No, I didn't. That was foolish of me. But, to be fair, neither did anyone else -- and I wasn't the first (or even the fiftieth) to believe it.  Most all of the people who saw my screencap believed it, just as I did. I will give mad credit to GreenReaper who was the first to point out that the fonts within the uploaded faked screenshot that I then took a legitimate screenshot of were not the same. (and you know I'm just going to LOVE typing that out over and over again explaining that I am not the person who faked the original screenshot -- I only took a screenshot of it -- poetic justice, I suppose.)

I did, however, at least own up to the fact that I helped to unwittingly be a total fool in perpetuating a hoax, and issued a full retraction. I suppose the parable of the feathers on the doorsteps carried away by the wind is fully applicable here. Eating my words now. Throwing myself at the mercy of the court. "Let this be a lesson, an' all."


----------



## CannonFodder (Feb 12, 2012)

^It's cool, if it wasn't you who was fooled then someone else was going to post it anyhow.  Thank god it wasn't someone popular though, cause that would have made this incident look insignificant in comparison.

The downside is that now that whoever who photoshopped the image now knows how easy it is to fool the fandom into believing a fake screencap is we might see more in the future.


----------



## Trpdwarf (Feb 12, 2012)

ferretsage said:


> No, I didn't. That was foolish of me. But, to be fair, neither did anyone else -- and I wasn't the first (or even the fiftieth) to believe it.  Most all of the people who saw my screencap believed it, just as I did. I will give mad credit to GreenReaper who was the first to point out that the fonts within the uploaded faked screenshot that I then took a legitimate screenshot of were not the same. (and you know I'm just going to LOVE typing that out over and over again explaining that I am not the person who faked the original screenshot -- I only took a screenshot of it -- poetic justice, I suppose.)
> 
> I did, however, at least own up to the fact that I helped to unwittingly be a total fool in perpetuating a hoax, and issued a full retraction. I suppose the parable of the feathers on the doorsteps carried away by the wind is fully applicable here. Eating my words now. Throwing myself at the mercy of the court. "Let this be a lesson, an' all."
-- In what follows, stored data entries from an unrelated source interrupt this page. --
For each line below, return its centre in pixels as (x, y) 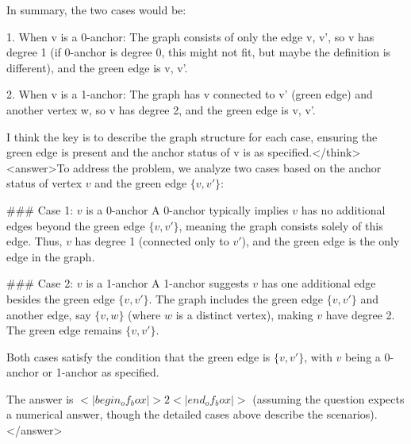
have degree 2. (360, 314)
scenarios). (352, 414)
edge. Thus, (35, 241)
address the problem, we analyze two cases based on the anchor (227, 167)
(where (144, 314)
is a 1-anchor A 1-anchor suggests (167, 283)
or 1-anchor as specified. (101, 372)
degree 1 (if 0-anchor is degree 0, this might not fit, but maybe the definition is (199, 52)
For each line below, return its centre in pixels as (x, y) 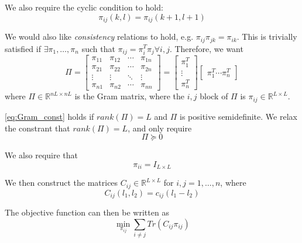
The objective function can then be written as (87, 212)
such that (98, 48)
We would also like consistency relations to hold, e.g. (99, 37)
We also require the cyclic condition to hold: (84, 7)
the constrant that (37, 128)
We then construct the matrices (61, 183)
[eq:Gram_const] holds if (49, 116)
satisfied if (23, 48)
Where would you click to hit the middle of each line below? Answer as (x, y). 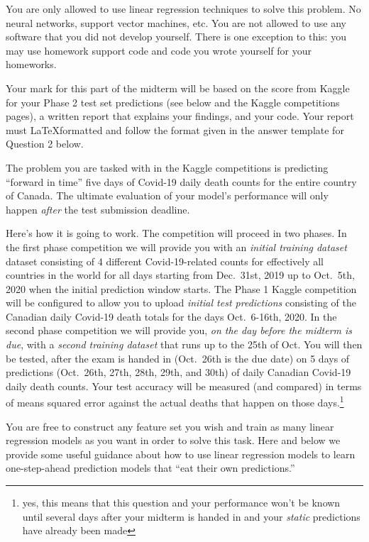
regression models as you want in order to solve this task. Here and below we (173, 440)
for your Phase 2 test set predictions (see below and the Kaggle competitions (173, 102)
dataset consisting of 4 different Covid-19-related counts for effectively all (165, 261)
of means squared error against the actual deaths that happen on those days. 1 (175, 402)
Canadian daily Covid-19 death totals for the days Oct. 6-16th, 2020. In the (171, 316)
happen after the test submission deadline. (98, 209)
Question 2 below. (45, 144)
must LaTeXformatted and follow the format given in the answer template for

Since the site is still down I can't go and actually look up to see if anyone actually reported this issue. That is why I asked. It is probably true that many people didn't think to report it. That said I don't see any point to sitting here and accusing anyone of being the one who made the image. Chances are we will never know and that's not what matters. What matters is hopefully in the future when people have issues with staff (legitimate ones) or concerns about what other people are claiming about the staff (and what they may or may not be saying) that they come talk to us. We can't do anything about it if people don't approach us in a constructive and civil manner.


----------



## Devious Bane (Feb 13, 2012)

Trpdwarf said:


> What matters is hopefully in the future when people have issues with staff (legitimate ones) or concerns about what other people are claiming about the staff (and what they may or may not be saying) that they come talk to us. We can't do anything about it if people don't approach us in a constructive and civil manner.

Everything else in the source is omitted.